Rossi e Speranza non andranno in Direzione. Nei piani c'è un nuovo soggetto con Pisapia

Emiliano prende tempo. Ma gli scissionisti già sognano l'Ulivo 2.0

Roma - Se il saggio indica la luna, si sa, lo stolto guarda il dito. Ora è chiaro che dalle parti del Nazareno la saggezza sia merce rara anzi sfuggita da un bel po'. A mettersi sulla soglia, come ora sono i tre scissionisti Emiliano, Rossi e Speranza, neppure ci si guadagna.

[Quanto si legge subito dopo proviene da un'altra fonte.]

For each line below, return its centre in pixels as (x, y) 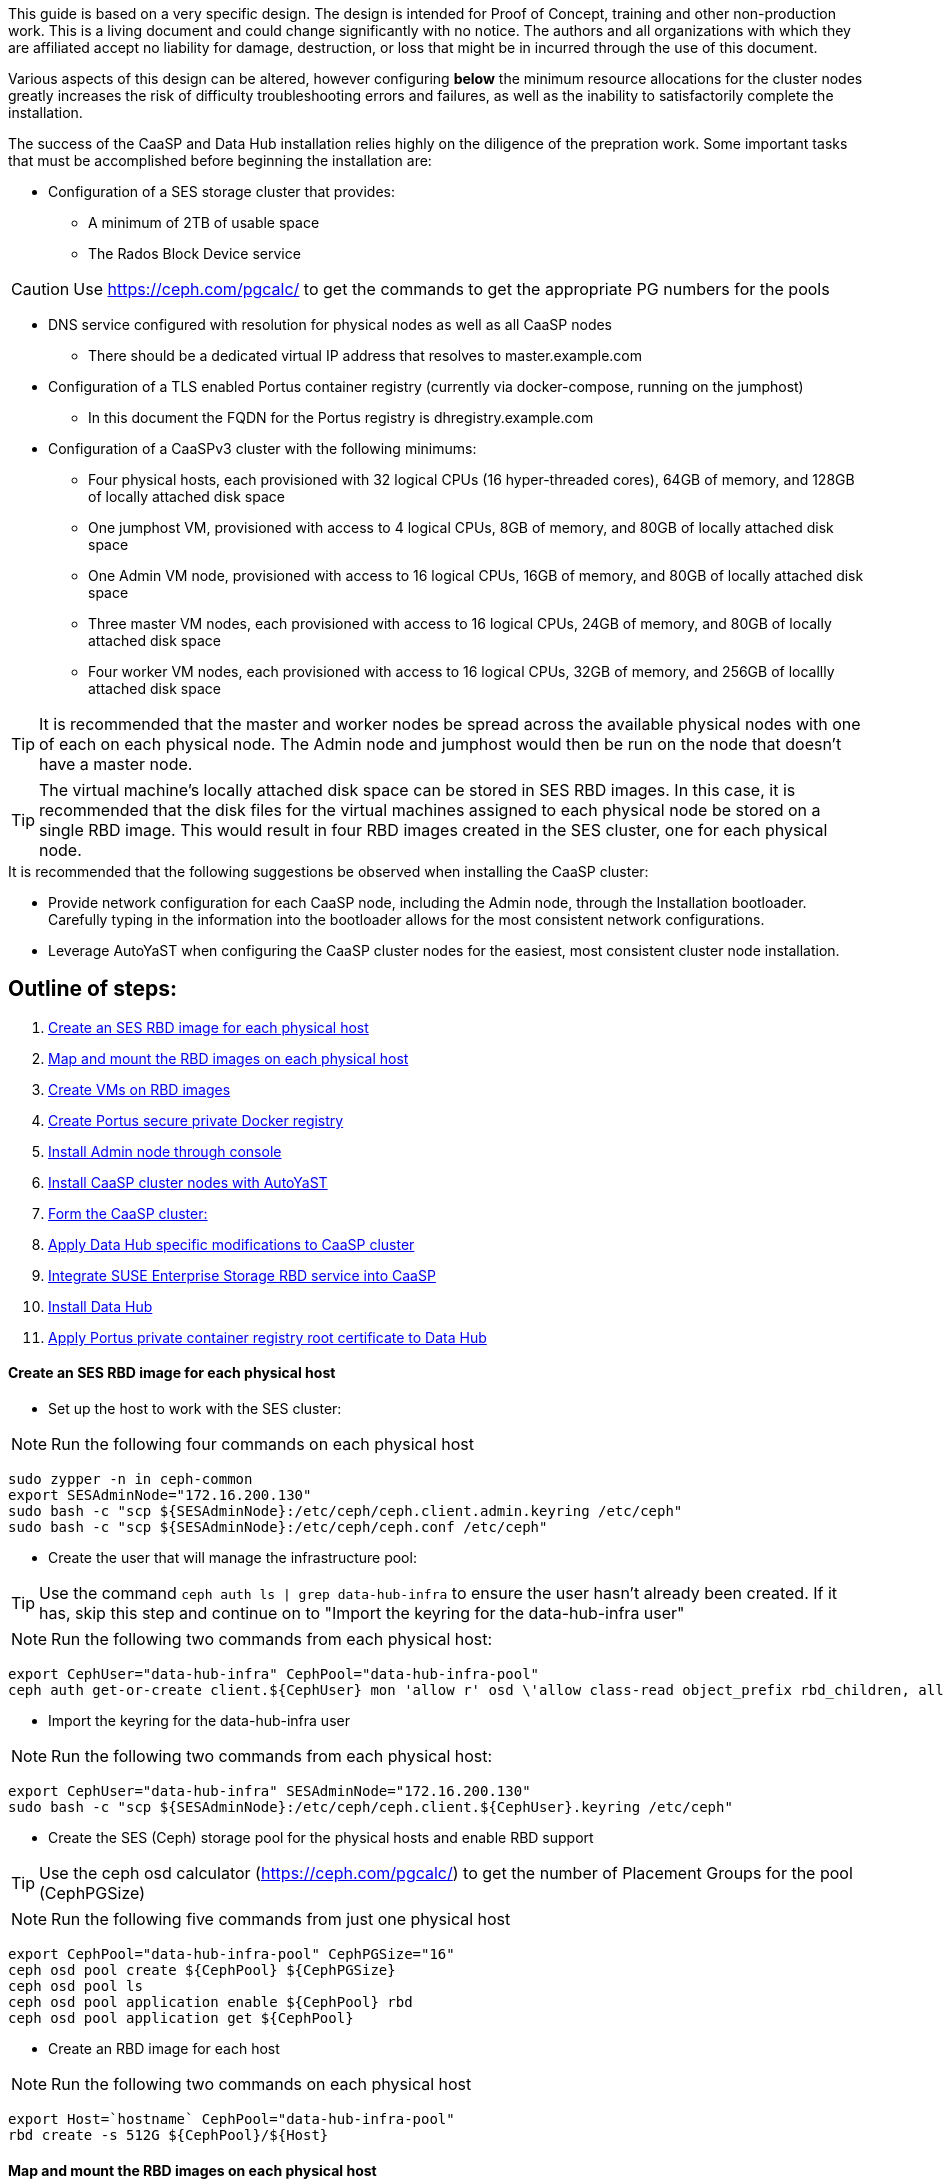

Rossi e Speranza non parteciperanno alla direzione di oggi, Emiliano ancora sfoglia la margherita fino all'ultimo petalo, in una guerra di logoramento dei nervi con un Matteo che «non risponde, non apre uno spiraglio, non dà un segno di ascolto e di rispetto». Il governatore sostiene di essere stato convinto che Renzi, nella replica, tenesse conto di quanto detto da lui ed Epifani. Ricostruzione «benevola» di un'Assemblea che invece Rossi descrive come «organizzata scientificamente per una bastonatura a chi non la pensa come il segretario». Rossi si considera già «fuori», così come il bersaniano Speranza. Se Emiliano si riserva di «sbattere la porta», Miguel Gotor precisa che «è già stata sbattuta in faccia, ma da Renzi». A sentir parlare ieri in Transatlantico alcuni dei pasdaràn renziani (Giacomelli, Morani, il capogruppo Rosato) non si stentava a credergli.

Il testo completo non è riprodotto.